Man you Texans are lucky dogs. We can't dual sport ours. You don't know how much it breaks my heart every time I see a dual sported one. In my opinion they are the perfect dual sport bike. Nice.


just buy one from out of state that has a street title. Had the same problem in Wisconsin, but once there is a title issued, it's all rubber-stamped, no questions asked, no inspection.

  • BIGGITY

Posted September 06, 2006 - 10:03 AM

#17

[quote name='Liquelo']Vitals:

52 yrs old
5'10.5"
32" inseam

I'm suprised nobody has brought up the weight of these bikes. 310 lbs (fully loaded w/ dez tank) is a hell of a lot of machine to pick up. He's 51 years old. How much do you weigh? Are you in good physical shape? You better be because if you ever lay this thing down on the side of a steep hill then you are going to utter more swear words than you thought you knew. That and the flooding when it goes down (unless you have a edelbrock). It's a BIG HEAVY BIKE so be prepared for a serious workout..

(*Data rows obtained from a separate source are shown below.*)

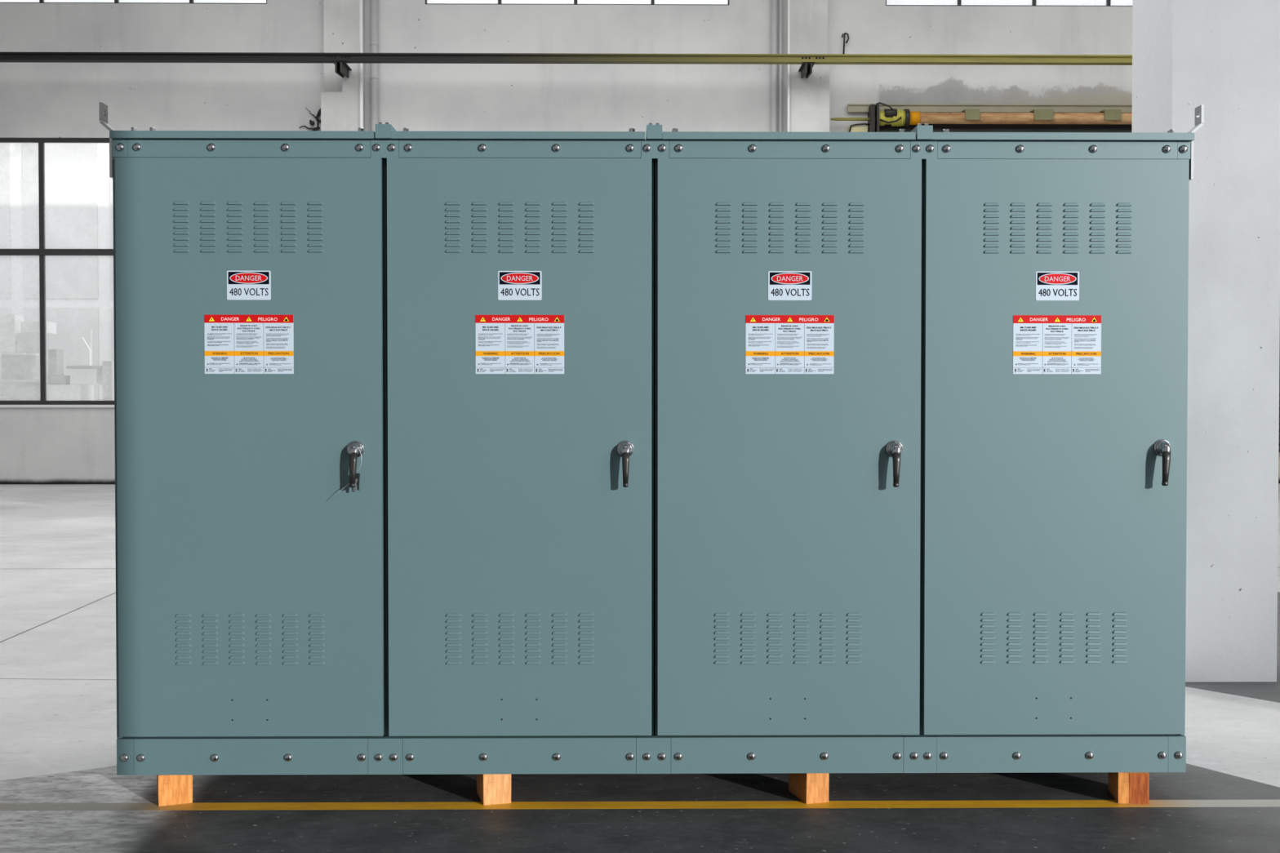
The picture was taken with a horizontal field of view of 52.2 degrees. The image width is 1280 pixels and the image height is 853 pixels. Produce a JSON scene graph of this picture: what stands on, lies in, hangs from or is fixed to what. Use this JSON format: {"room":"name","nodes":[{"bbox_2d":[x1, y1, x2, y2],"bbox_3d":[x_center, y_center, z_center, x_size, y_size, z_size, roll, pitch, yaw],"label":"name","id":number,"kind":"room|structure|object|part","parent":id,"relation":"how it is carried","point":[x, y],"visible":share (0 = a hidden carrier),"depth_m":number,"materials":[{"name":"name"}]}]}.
{"room":"industrial warehouse","nodes":[
{"label":"industrial warehouse","id":0,"kind":"room"},
{"bbox_2d":[0,483,1279,852],"bbox_3d":[0.427,1.303,9.617,30.100,0.200,26.100,0,1,-1],"label":"floor","id":1,"kind":"structure","parent":0,"point":[61,790],"depth_m":4.55,"materials":[{"name":"concrete"}]},
{"bbox_2d":[156,774,192,806],"bbox_3d":[-1.621,1.240,4.543,0.111,0.106,0.162,0,1,-23],"label":"block","id":2,"kind":"object","parent":1,"relation":"on","point":[171,789],"visible":0.79,"depth_m":4.47,"materials":[{"name":"brown wood"}]},
{"bbox_2d":[98,102,404,775],"bbox_3d":[-1.326,0.037,4.906,1.021,2.287,1.060,0,1,-1],"label":"tall cabinet","id":3,"kind":"object","parent":2,"relation":"on","point":[250,267],"visible":1,"depth_m":4.43,"materials":[{"name":"teal metal"}]},
{"bbox_3d":[-1.776,0.077,4.452,0.016,1.973,0.034,0,1,-1],"label":"post","id":4,"kind":"part","parent":3,"relation":"part of","materials":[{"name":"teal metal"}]},
{"bbox_3d":[-1.758,-0.942,4.433,0.052,0.060,0.037,0,1,-1],"label":"corner plate","id":5,"kind":"part","parent":3,"relation":"part of","materials":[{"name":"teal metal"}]},
{"bbox_3d":[-1.756,1.127,4.470,0.058,0.124,0.037,0,1,-1],"label":"corner plate","id":6,"kind":"part","parent":3,"relation":"part of","materials":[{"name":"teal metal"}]},
{"bbox_3d":[-1.347,-0.994,4.909,0.888,0.024,1.016,0,1,-1],"label":"lid","id":7,"kind":"part","parent":3,"relation":"part of","materials":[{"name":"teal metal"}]},
{"bbox_3d":[-1.322,-0.942,4.437,0.819,0.060,0.037,0,1,-1],"label":"rail","id":8,"kind":"part","parent":3,"relation":"part of","materials":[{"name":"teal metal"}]},
{"bbox_3d":[-1.328,1.127,4.474,0.796,0.124,0.037,0,1,-1],"label":"rail","id":9,"kind":"part","parent":3,"relation":"part of","materials":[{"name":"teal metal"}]},
{"bbox_2d":[331,447,361,499],"bbox_3d":[-0.990,0.158,4.402,0.105,0.179,0.021,0,1,-1],"label":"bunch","id":10,"kind":"object","parent":3,"relation":"hanging from","point":[357,475],"visible":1,"depth_m":4.40,"materials":[{"name":"grey metal"}]},
{"bbox_3d":[-0.864,-0.941,4.441,0.095,0.062,0.038,0,1,-1],"label":"splice plate","id":11,"kind":"part","parent":3,"relation":"part of","materials":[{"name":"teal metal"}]},
{"bbox_3d":[-0.870,1.127,4.478,0.118,0.124,0.038,0,1,-1],"label":"splice plate","id":12,"kind":"part","parent":3,"relation":"part of","materials":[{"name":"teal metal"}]},
{"bbox_2d":[476,773,511,804],"bbox_3d":[-0.510,1.240,4.551,0.097,0.106,0.161,0,1,-16],"label":"block","id":13,"kind":"object","parent":1,"relation":"on","point":[491,788],"visible":0.79,"depth_m":4.48,"materials":[{"name":"brown wood"}]},
{"bbox_2d":[386,123,671,774],"bbox_3d":[-0.384,0.080,4.916,0.970,2.236,1.060,0,1,-1],"label":"tall cabinet","id":14,"kind":"object","parent":13,"relation":"on","point":[520,264],"visible":1,"depth_m":4.44,"materials":[{"name":"teal metal"}]},
{"bbox_3d":[-0.416,-0.994,4.918,0.858,0.024,1.016,0,1,-1],"label":"lid","id":15,"kind":"part","parent":14,"relation":"part of","materials":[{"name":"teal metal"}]},
{"bbox_3d":[-0.412,1.127,4.483,0.796,0.124,0.037,0,1,-1],"label":"rail","id":16,"kind":"part","parent":14,"relation":"part of","materials":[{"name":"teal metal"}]},
{"bbox_3d":[-0.406,-0.942,4.446,0.819,0.060,0.037,0,1,-1],"label":"rail","id":17,"kind":"part","parent":14,"relation":"part of","materials":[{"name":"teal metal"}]},
{"bbox_3d":[0.047,1.127,4.487,0.118,0.124,0.038,0,1,-1],"label":"splice plate","id":18,"kind":"part","parent":14,"relation":"part of","materials":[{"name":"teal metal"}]},
{"bbox_3d":[0.052,-0.941,4.450,0.096,0.062,0.038,0,1,-1],"label":"splice plate","id":19,"kind":"part","parent":14,"relation":"part of","materials":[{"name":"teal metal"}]},
{"bbox_2d":[788,773,829,804],"bbox_3d":[0.590,1.240,4.564,0.085,0.106,0.161,0,1,-16],"label":"block","id":20,"kind":"object","parent":1,"relation":"on","point":[809,788],"visible":0.79,"depth_m":4.49,"materials":[{"name":"brown wood"}]},
{"bbox_2d":[653,123,937,773],"bbox_3d":[0.530,0.090,4.925,0.965,2.256,1.060,0,1,-1],"label":"tall cabinet","id":21,"kind":"object","parent":20,"relation":"on","point":[788,265],"visible":1,"depth_m":4.45,"materials":[{"name":"teal metal"}]},
{"bbox_3d":[0.505,1.127,4.492,0.796,0.124,0.037,0,1,-1],"label":"rail","id":22,"kind":"part","parent":21,"relation":"part of","materials":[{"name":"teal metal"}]},
{"bbox_3d":[0.500,-0.994,4.927,0.858,0.024,1.016,0,1,-1],"label":"lid","id":23,"kind":"part","parent":21,"relation":"part of","materials":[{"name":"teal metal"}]},
{"bbox_3d":[0.510,-0.942,4.455,0.819,0.060,0.037,0,1,-1],"label":"rail","id":24,"kind":"part","parent":21,"relation":"part of","materials":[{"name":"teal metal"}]},
{"bbox_3d":[0.961,1.127,4.495,0.113,0.124,0.038,0,1,-1],"label":"splice plate","id":25,"kind":"part","parent":21,"relation":"part of","materials":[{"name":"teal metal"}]},
{"bbox_3d":[0.966,-0.942,4.459,0.090,0.062,0.038,0,1,-1],"label":"splice plate","id":26,"kind":"part","parent":21,"relation":"part of","materials":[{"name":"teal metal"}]},
{"bbox_2d":[1107,772,1149,804],"bbox_3d":[1.704,1.240,4.557,0.102,0.106,0.162,0,1,7],"label":"block","id":27,"kind":"object","parent":1,"relation":"on","point":[1131,788],"visible":0.79,"depth_m":4.48,"materials":[{"name":"brown wood"}]},
{"bbox_2d":[919,104,1204,773],"bbox_3d":[1.440,0.037,4.933,0.962,2.287,1.060,0,1,-1],"label":"tall cabinet","id":28,"kind":"object","parent":27,"relation":"on","point":[1054,302],"visible":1,"depth_m":4.45,"materials":[{"name":"teal metal"}]},
{"bbox_3d":[1.416,1.126,4.500,0.796,0.124,0.037,0,1,-1],"label":"rail","id":29,"kind":"part","parent":28,"relation":"part of","materials":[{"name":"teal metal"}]},
{"bbox_3d":[1.422,-0.943,4.464,0.819,0.060,0.037,0,1,-1],"label":"rail","id":30,"kind":"part","parent":28,"relation":"part of","materials":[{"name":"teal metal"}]},
{"bbox_3d":[1.430,-0.994,4.936,0.895,0.024,1.016,0,1,-1],"label":"lid","id":31,"kind":"part","parent":28,"relation":"part of","materials":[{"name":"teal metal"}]},
{"bbox_3d":[1.846,1.126,4.505,0.060,0.124,0.037,0,1,-1],"label":"corner plate","id":32,"kind":"part","parent":28,"relation":"part of","materials":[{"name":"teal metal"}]},
{"bbox_3d":[1.854,-0.943,4.468,0.044,0.060,0.037,0,1,-1],"label":"corner plate","id":33,"kind":"part","parent":28,"relation":"part of","materials":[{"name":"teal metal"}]},
{"bbox_2d":[0,0,1279,484],"bbox_3d":[0.302,-4.024,22.333,29.500,10.000,0.320,0,1,-1],"label":"wall","id":34,"kind":"structure","parent":0,"point":[38,445],"depth_m":22.12,"materials":[{"name":"paint"}]},
{"bbox_2d":[0,137,114,404],"bbox_3d":[-10.773,-2.626,22.149,3.848,4.512,0.082,0,1,-1],"label":"window","id":35,"kind":"structure","parent":34,"relation":"in","point":[42,251],"depth_m":22.12,"materials":[{"name":"metal"}]},
{"bbox_2d":[0,404,114,407],"bbox_3d":[-10.772,-0.346,22.125,3.848,0.045,0.090,0,1,-1],"label":"trim","id":36,"kind":"structure","parent":34,"relation":"attached to","point":[1,406],"depth_m":22.09,"materials":[{"name":"white paint"}]},
{"bbox_2d":[0,0,266,4],"bbox_3d":[-9.229,-7.880,22.070,5.859,1.480,0.082,0,1,-1],"label":"window","id":37,"kind":"structure","parent":34,"relation":"in","point":[40,1],"depth_m":22.06,"materials":[{"name":"metal"}]},
{"bbox_2d":[298,107,320,130],"bbox_3d":[-5.558,-5.167,22.047,0.404,0.468,0.083,0,1,-4],"label":"cable","id":38,"kind":"object","parent":34,"relation":"attached to","point":[312,122],"visible":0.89,"depth_m":22.04,"materials":[{"name":"black rubber"}]},
{"bbox_2d":[332,61,351,77],"bbox_3d":[-4.875,-5.822,21.365,0.200,0.174,0.550,0,1,-1],"label":"bracket","id":39,"kind":"object","parent":34,"relation":"attached to","point":[341,68],"visible":1,"depth_m":21.24,"materials":[{"name":"black metal"}]},
{"bbox_2d":[0,52,1132,65],"bbox_3d":[0.313,-5.972,21.198,29.100,0.132,0.160,0,1,-1],"label":"pipe","id":40,"kind":"object","parent":39,"relation":"on","point":[18,57],"visible":1,"depth_m":21.16,"materials":[{"name":"metal"}]},
{"bbox_2d":[320,0,364,131],"bbox_3d":[-4.973,-4.016,21.897,0.639,10.000,0.450,0,1,-1],"label":"column","id":41,"kind":"structure","parent":34,"relation":"attached to","point":[340,100],"depth_m":21.84,"materials":[{"name":"white paint"}]},
{"bbox_2d":[359,0,363,128],"bbox_3d":[-4.610,-4.001,21.625,0.060,9.980,0.060,0,1,-1],"label":"pipe","id":42,"kind":"object","parent":34,"relation":"attached to","point":[361,21],"visible":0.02,"depth_m":21.57,"materials":[{"name":"white metal"}]},
{"bbox_2d":[369,0,378,132],"bbox_3d":[-4.476,-4.008,22.027,0.139,9.980,0.139,0,1,-1],"label":"pipe","id":43,"kind":"object","parent":34,"relation":"attached to","point":[374,77],"visible":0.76,"depth_m":21.94,"materials":[{"name":"grey metal"}]},
{"bbox_2d":[425,0,728,4],"bbox_3d":[-1.061,-7.881,22.150,5.155,1.480,0.082,0,1,-1],"label":"window","id":44,"kind":"structure","parent":34,"relation":"in","point":[499,1],"depth_m":22.13,"materials":[{"name":"metal"}]},
{"bbox_2d":[770,0,777,132],"bbox_3d":[2.265,-4.010,22.093,0.100,9.980,0.100,0,1,-1],"label":"pipe","id":45,"kind":"object","parent":34,"relation":"attached to","point":[774,2],"visible":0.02,"depth_m":22.02,"materials":[{"name":"grey metal"}]},
{"bbox_2d":[778,0,782,132],"bbox_3d":[2.378,-4.010,22.114,0.060,9.980,0.060,0,1,-1],"label":"pipe","id":46,"kind":"object","parent":34,"relation":"attached to","point":[780,2],"visible":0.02,"depth_m":22.05,"materials":[{"name":"grey metal"}]},
{"bbox_2d":[786,0,790,132],"bbox_3d":[2.468,-4.003,21.695,0.044,9.980,0.044,0,1,-1],"label":"pipe","id":47,"kind":"object","parent":34,"relation":"attached to","point":[788,1],"visible":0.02,"depth_m":21.64,"materials":[{"name":"white metal"}]},
{"bbox_2d":[798,62,814,78],"bbox_3d":[2.735,-5.828,21.440,0.200,0.164,0.550,0,1,-1],"label":"bracket","id":48,"kind":"object","parent":34,"relation":"attached to","point":[806,68],"visible":1,"depth_m":21.31,"materials":[{"name":"black metal"}]},
{"bbox_2d":[786,0,829,132],"bbox_3d":[2.827,-4.018,21.973,0.653,10.000,0.450,0,1,-1],"label":"column","id":49,"kind":"structure","parent":34,"relation":"attached to","point":[810,96],"depth_m":21.73,"materials":[{"name":"white paint"}]},
{"bbox_2d":[841,32,848,53],"bbox_3d":[3.468,-6.429,22.097,0.142,0.483,0.069,1,1,32],"label":"rod","id":50,"kind":"object","parent":34,"relation":"attached to","point":[844,33],"visible":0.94,"depth_m":22.09,"materials":[{"name":"black metal"}]},
{"bbox_2d":[848,126,867,132],"bbox_3d":[3.692,-4.863,22.119,0.312,0.420,0.135,0,1,-1],"label":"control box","id":51,"kind":"object","parent":34,"relation":"attached to","point":[854,129],"visible":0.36,"depth_m":22.05,"materials":[{"name":"beige plastic"}]},
{"bbox_2d":[848,123,869,132],"bbox_3d":[3.697,-5.042,22.023,0.348,0.147,0.036,0,1,-1],"label":"cable","id":52,"kind":"object","parent":51,"relation":"attached to","point":[858,124],"visible":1,"depth_m":22.01,"materials":[{"name":"black rubber"}]},
{"bbox_2d":[885,0,1132,6],"bbox_3d":[6.772,-7.882,22.227,5.210,1.480,0.082,0,1,-1],"label":"window","id":53,"kind":"structure","parent":34,"relation":"in","point":[958,2],"depth_m":22.21,"materials":[{"name":"metal"}]},
{"bbox_2d":[830,102,1279,452],"bbox_3d":[8.481,-2.504,22.082,10.548,5.894,0.389,0,1,-1],"label":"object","id":54,"kind":"object","parent":34,"relation":"attached to","point":[882,117],"visible":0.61,"depth_m":22.08,"materials":[{"name":"paint"}]},
{"bbox_3d":[4.215,-5.189,21.971,0.459,0.277,0.277,0,1,-1],"label":"shutter motor","id":55,"kind":"part","parent":54,"relation":"part of","materials":[{"name":"yellow metal"}]},
{"bbox_2d":[1131,0,1279,681],"bbox_3d":[2.870,-3.744,6.605,0.539,10.000,0.510,0,1,-1],"label":"column","id":56,"kind":"structure","parent":0,"point":[1223,56],"depth_m":6.41,"materials":[{"name":"paint"}]},
{"label":"outside","id":57,"kind":"structure","parent":0,"visible":0},
{"bbox_3d":[-10.057,0.929,33.462,28.000,0.200,21.800,0,1,-1],"label":"ground","id":58,"kind":"structure","parent":57,"visible":0},
{"bbox_2d":[0,142,114,400],"bbox_3d":[-12.104,-5.281,38.158,24.000,12.050,6.150,0,1,-1],"label":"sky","id":59,"kind":"structure","parent":58,"relation":"on","point":[79,210],"depth_m":35.18,"materials":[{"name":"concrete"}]},
{"bbox_3d":[-11.222,0.274,24.837,10.500,1.417,3.000,0,1,-1],"label":"trim","id":60,"kind":"structure","parent":58,"relation":"on","visible":0},
{"bbox_2d":[0,379,48,400],"bbox_3d":[-11.324,-0.640,24.010,0.687,0.430,0.680,0,1,-1],"label":"carton","id":61,"kind":"object","parent":60,"relation":"on","point":[10,389],"visible":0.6,"depth_m":23.72,"materials":[{"name":"cardboard"}]},
{"bbox_2d":[0,352,39,379],"bbox_3d":[-11.399,-1.104,23.951,0.489,0.489,0.580,0,1,-1],"label":"carton","id":62,"kind":"object","parent":61,"relation":"on","point":[14,366],"visible":0.89,"depth_m":23.71,"materials":[{"name":"grey cardboard"}]},
{"bbox_2d":[0,335,19,352],"bbox_3d":[-11.631,-1.506,23.951,0.568,0.296,0.500,0,1,-1],"label":"carton","id":63,"kind":"object","parent":62,"relation":"on","point":[8,344],"visible":0.62,"depth_m":23.71,"materials":[{"name":"white cardboard"}]},
{"bbox_2d":[0,314,23,335],"bbox_3d":[-11.667,-1.848,23.920,0.567,0.379,0.450,0,1,-6],"label":"carton","id":64,"kind":"object","parent":63,"relation":"on","point":[10,324],"visible":0.88,"depth_m":23.72,"materials":[{"name":"white cardboard"}]},
{"bbox_3d":[-11.399,-1.328,23.947,0.489,0.040,0.580,0,1,-1],"label":"lid","id":65,"kind":"part","parent":62,"relation":"part of","materials":[{"name":"white cardboard"}]},
{"bbox_2d":[17,333,39,352],"bbox_3d":[-11.163,-1.530,23.906,0.302,0.345,0.400,0,1,-1],"label":"carton","id":66,"kind":"object","parent":62,"relation":"on","point":[26,342],"visible":0.79,"depth_m":23.71,"materials":[{"name":"cardboard"}]},
{"bbox_2d":[20,321,56,333],"bbox_3d":[-11.009,-1.807,23.902,0.470,0.204,0.400,0,1,-1],"label":"carton","id":67,"kind":"object","parent":66,"relation":"on","point":[25,326],"visible":0.86,"depth_m":23.70,"materials":[{"name":"white cardboard"}]},
{"bbox_3d":[-11.324,-0.835,24.006,0.687,0.040,0.680,0,1,-1],"label":"lid","id":68,"kind":"part","parent":61,"relation":"part of","materials":[{"name":"white cardboard"}]},
{"bbox_2d":[46,384,93,400],"bbox_3d":[-10.503,-0.596,24.029,0.657,0.341,0.600,0,1,-1],"label":"carton","id":69,"kind":"object","parent":60,"relation":"on","point":[54,392],"visible":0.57,"depth_m":23.73,"materials":[{"name":"white cardboard"}]},
{"bbox_2d":[48,375,70,384],"bbox_3d":[-10.608,-0.851,23.923,0.304,0.163,0.400,0,1,-1],"label":"carton","id":70,"kind":"object","parent":69,"relation":"on","point":[52,380],"visible":0.79,"depth_m":23.72,"materials":[{"name":"grey cardboard"}]},
{"bbox_2d":[48,349,63,375],"bbox_3d":[-10.674,-1.171,23.867,0.144,0.469,0.300,0,1,-1],"label":"carton","id":71,"kind":"object","parent":70,"relation":"on","point":[55,357],"visible":1,"depth_m":23.72,"materials":[{"name":"grey cardboard"}]},
{"bbox_2d":[70,368,102,384],"bbox_3d":[-10.116,-0.911,23.977,0.480,0.282,0.500,0,1,1],"label":"carton","id":72,"kind":"object","parent":69,"relation":"on","point":[77,376],"visible":0.71,"depth_m":23.73,"materials":[{"name":"white cardboard"}]},
{"bbox_2d":[66,365,102,368],"bbox_3d":[-10.110,-1.085,24.024,0.630,0.054,0.600,0,1,-1],"label":"carton","id":73,"kind":"object","parent":72,"relation":"on","point":[67,366],"visible":0.64,"depth_m":23.72,"materials":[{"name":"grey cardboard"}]},
{"bbox_2d":[68,337,91,385],"bbox_3d":[-10.470,-1.048,24.411,0.382,1.240,0.060,0,1,-1],"label":"board","id":74,"kind":"object","parent":60,"relation":"on","point":[80,354],"visible":0.47,"depth_m":24.38,"materials":[{"name":"white"}]},
{"bbox_2d":[89,328,92,385],"bbox_3d":[-10.297,-1.131,24.494,0.024,1.405,0.025,0,1,-1],"label":"post","id":75,"kind":"object","parent":60,"relation":"on","point":[91,335],"visible":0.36,"depth_m":24.48,"materials":[{"name":"white metal"}]},
{"bbox_2d":[102,361,114,400],"bbox_3d":[-9.688,-0.807,23.933,0.172,0.766,0.400,0,1,-1],"label":"carton","id":76,"kind":"object","parent":60,"relation":"on","point":[108,367],"visible":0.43,"depth_m":23.73,"materials":[{"name":"cardboard"}]}
]}

Now with that being said this bike rocks for Ocatillo! I pretty much mostly ride there or Baja on mine. It loves high speed whoops and washes. Make sure you get a street legal one because they are a blast on the street.

Good Luck!

  • BWB63

Posted September 06, 2006 - 11:25 AM

#18

Go through some of the web pages out there that are all about just the XR650R:

Here are some pages that will show the week points that need fixing and some pages of the BRP in action.

http://www.xr650r.us/issues/

http://xr650r.borynack.com/

http://www.xr650r.us/

Posted Image

  • Old_Man_Time

Posted September 06, 2006 - 11:28 AM

#19

[quote name='BIGGITY'][quote name='Liquelo']Vitals:

52 yrs old
5'10.5"
32" inseam

I'm suprised nobody has brought up the weight of these bikes. 310 lbs (fully loaded w/ dez tank) is a hell of a lot of machine to pick up. He's 51 years old. How much do you weigh? Are you in good physical shape? You better be because if you ever lay this thing down on the side of a steep hill then you are going to utter more swear words than you thought you knew. That and the flooding when it goes down (unless you have a edelbrock). It's a BIG HEAVY BIKE so be prepared for a serious workout..

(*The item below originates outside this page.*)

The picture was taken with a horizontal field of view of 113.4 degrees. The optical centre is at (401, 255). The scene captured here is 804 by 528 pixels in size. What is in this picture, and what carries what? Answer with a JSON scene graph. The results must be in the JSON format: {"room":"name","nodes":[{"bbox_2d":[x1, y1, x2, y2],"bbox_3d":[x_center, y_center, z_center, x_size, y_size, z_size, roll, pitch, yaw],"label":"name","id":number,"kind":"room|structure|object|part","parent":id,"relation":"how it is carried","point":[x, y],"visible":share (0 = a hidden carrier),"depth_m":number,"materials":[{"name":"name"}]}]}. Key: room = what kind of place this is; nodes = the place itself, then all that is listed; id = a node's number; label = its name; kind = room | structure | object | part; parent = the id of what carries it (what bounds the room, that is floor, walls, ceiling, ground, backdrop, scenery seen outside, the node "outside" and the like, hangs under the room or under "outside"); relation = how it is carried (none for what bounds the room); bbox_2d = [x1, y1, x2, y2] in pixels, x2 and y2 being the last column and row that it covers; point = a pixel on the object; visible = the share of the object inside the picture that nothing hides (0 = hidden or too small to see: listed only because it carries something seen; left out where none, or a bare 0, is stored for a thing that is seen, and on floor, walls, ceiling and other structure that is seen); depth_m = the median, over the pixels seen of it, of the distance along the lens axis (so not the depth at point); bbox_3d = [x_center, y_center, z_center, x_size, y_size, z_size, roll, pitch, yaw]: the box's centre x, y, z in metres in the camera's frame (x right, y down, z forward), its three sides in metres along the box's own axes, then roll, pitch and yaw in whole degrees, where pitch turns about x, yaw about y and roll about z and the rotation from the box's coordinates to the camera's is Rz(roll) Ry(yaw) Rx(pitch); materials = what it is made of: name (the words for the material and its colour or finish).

Now with that being said this bike rocks for Ocatillo! I pretty much mostly ride there or Baja on mine. It loves high speed whoops and washes. Make sure you get a street legal one because they are a blast on the street.

Good Luck![/QUOTE]

I'm 56 years old, 5'8 1/2" (gotta have that 1/2") with a 30-31 inseam. I have had to pick this bike up through the years though very rare to dump it anymore. Your right about laying the bike down on the steep side of a hill. It is a real pain to pick up. Not too bad when it goes down and stays on the trail.

The Edelbrock is great but before the Edelbrock I was a man who knew the proper procedure and followed them religiously.

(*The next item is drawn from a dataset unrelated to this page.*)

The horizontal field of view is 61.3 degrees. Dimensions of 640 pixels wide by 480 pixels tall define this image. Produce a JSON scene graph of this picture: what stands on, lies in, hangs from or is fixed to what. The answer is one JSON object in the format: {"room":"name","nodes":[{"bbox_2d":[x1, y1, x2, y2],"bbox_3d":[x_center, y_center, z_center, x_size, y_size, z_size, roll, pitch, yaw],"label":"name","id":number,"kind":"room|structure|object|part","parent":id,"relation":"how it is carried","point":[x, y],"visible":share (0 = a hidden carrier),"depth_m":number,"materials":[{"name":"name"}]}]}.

There are better bikes for beginners but if you cut your teeth on this you can ride just about anything. I cut my dirt biking teeth on a KX500 on tight trails which I do not recommend to anyone as a starter bike. From there I went straight to the XR650R and rode it for years in the tight mountain single track trails. Then the 525EXC and finally the KDX220. I have kept all these bikes and they are basically purpose built bikes now. The KX500 and XR650R are my desert machines. I save my 525 and 220 for the forested mountain single track trails. It's nice to have the right tool for each job.
:thumbsup:

  • Boudroux

Posted September 06, 2006 - 11:29 AM

#20

Ah, in reality the bike isn't that hard to pick up. Using both hands on one grip provides a lot of leverage. I've seen the little 140 pounders pick these things up no problems.